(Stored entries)
++++++

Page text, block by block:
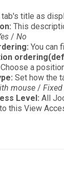
tab's title as
This
/No
You can
Choose a
Set how the
mouse /
Level: All
this View
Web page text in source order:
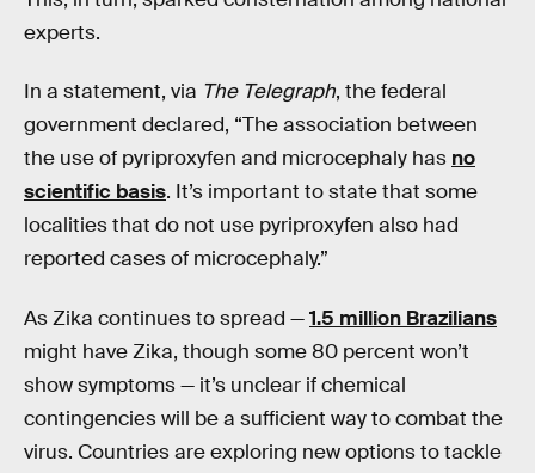
experts.
In a statement, via The Telegraph, the federal
government declared, “The association between
the use of pyriproxyfen and microcephaly has no
scientific basis. It’s important to state that some
localities that do not use pyriproxyfen also had
reported cases of microcephaly.”
As Zika continues to spread —1.5 million Brazilians
might have Zika, though some 80 percent won’t
show symptoms — it’s unclear if chemical
contingencies will be a sufficient way to combat the
virus. Countries are exploring new options to tackle
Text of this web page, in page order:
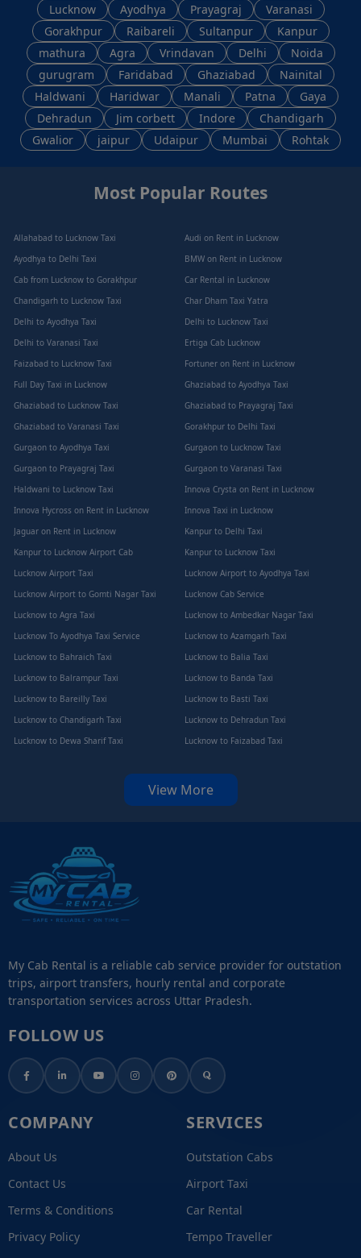
Lucknow Ayodhya Prayagraj
Varanasi
Gorakhpur
Raibareli Sultanpur
Kanpur
mathura
Agra Vrindavan Delhi
Noida
gurugram
Faridabad Ghaziabad
Nainital
Haldwani
Haridwar Manali Patna
Gaya
Dehradun
Jim corbett Indore
Chandigarh
Gwalior
jaipur Udaipur Mumbai Rohtak
Most Popular Routes
Allahabad to Lucknow Taxi
Audi on Rent in Lucknow
Ayodhya to Delhi Taxi
BMW on Rent in Lucknow
Cab from Lucknow to Gorakhpur
Car Rental in Lucknow
Chandigarh to Lucknow Taxi
Char Dham Taxi Yatra
Delhi to Ayodhya Taxi
Delhi to Lucknow Taxi
Delhi to Varanasi Taxi
Ertiga Cab Lucknow
Faizabad to Lucknow Taxi
Fortuner on Rent in Lucknow
Full Day Taxi in Lucknow
Ghaziabad to Ayodhya Taxi
Ghaziabad to Lucknow Taxi
Ghaziabad to Prayagraj Taxi
Ghaziabad to Varanasi Taxi
Gorakhpur to Delhi Taxi
Gurgaon to Ayodhya Taxi
Gurgaon to Lucknow Taxi
Gurgaon to Prayagraj Taxi
Gurgaon to Varanasi Taxi
Haldwani to Lucknow Taxi
Innova Crysta on Rent in Lucknow
Innova Hycross on Rent in Lucknow
Innova Taxi in Lucknow
Jaguar on Rent in Lucknow
Kanpur to Delhi Taxi
Kanpur to Lucknow Airport Cab
Kanpur to Lucknow Taxi
Lucknow Airport Taxi
Lucknow Airport to Ayodhya Taxi
Lucknow Airport to Gomti Nagar Taxi
Lucknow Cab Service
Lucknow to Agra Taxi
Lucknow to Ambedkar Nagar Taxi
Lucknow To Ayodhya Taxi Service
Lucknow to Azamgarh Taxi
Lucknow to Bahraich Taxi
Lucknow to Balia Taxi
Lucknow to Balrampur Taxi
Lucknow to Banda Taxi
Lucknow to Bareilly Taxi
Lucknow to Basti Taxi
Lucknow to Chandigarh Taxi
Lucknow to Dehradun Taxi
Lucknow to Dewa Sharif Taxi
Lucknow to Faizabad Taxi
View More
My Cab Rental is a reliable cab service provider for outstation
trips, airport transfers, hourly rental and corporate
transportation services across Uttar Pradesh.
FOLLOW US
COMPANY
About Us
Contact Us
Terms & Conditions
Privacy Policy
SERVICES
Outstation Cabs
Airport Taxi
Car Rental
Tempo Traveller

++++++

• _Task to carry out_
Each line above with the word "Gorakhpur" needs to be copied.

• _Answer below_
Gorakhpur
Cab from Lucknow to Gorakhpur
Gorakhpur to Delhi Taxi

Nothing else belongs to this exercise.